We emphasize that CONSORT 2010 is a generic minimum, indicating those
aspects of a trial we would expect to see in all trial reports. Trialists
should transparently and clearly describe their trial, and that may
include additional information in their trial report. Those who have
assessed the success of blinding should certainly feel free to report
their findings.
Kenneth F. Schulz, PhD
Douglas G. Altman, DSc
David Moher, PhD
Reference List
1. Schulz KF, Altman DG, Moher D, Fergusson D. CONSORT 2010 changes
and testing blindness in RCTs. Lancet 2010;375(9721):1144-6.
Competing interests:
None declared
Competing interests: No competing interests
To the Editor – The CONSORT 2010 Statement for reporting parallel
group randomised trials(1) and its accompanying ‘Explanation and
elaboration’(2) (currently online ahead of print) have recently been
published in BMJ and elsewhere. Notably, the item concerning blinding
(Item 11) no longer recommends that trialists report on whether or not
blinding has been maintained. We believe that this significant change is
unwarranted and imprudent, as it ignores a growing body of research that
stresses the importance of evaluating blinding(3-9).

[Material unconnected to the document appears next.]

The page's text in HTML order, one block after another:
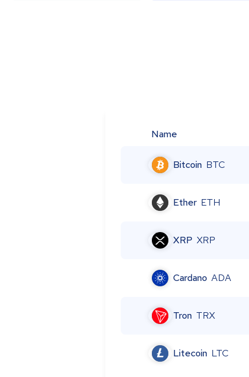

The value of blinding is uncontroversial and is noted in the
explanation and elaboration of the CONSORT 2010 Statement. The controversy
lies in how the success of blinding should be assessed. In contrast to the
previous revision(10), the CONSORT 2010 Statement no longer advocates
reporting on the success of blinding via assessing guesses about
participants’ treatment allocation and comparing these guesses across the
treatment arms. The rationale provided by the authors for this is that
“because participants and healthcare providers will usually know whether
the participant has experienced the primary outcome, this makes it
difficult to determine if their responses reflect failure of blinding or
accurate assumptions about the efficacy of the intervention”(2: p13).
These two alternatives are not, however, mutually exclusive. Accurate
assumptions about the efficacy of the intervention are a possible reason
that blinding may fail, not an alternative to failed blinding.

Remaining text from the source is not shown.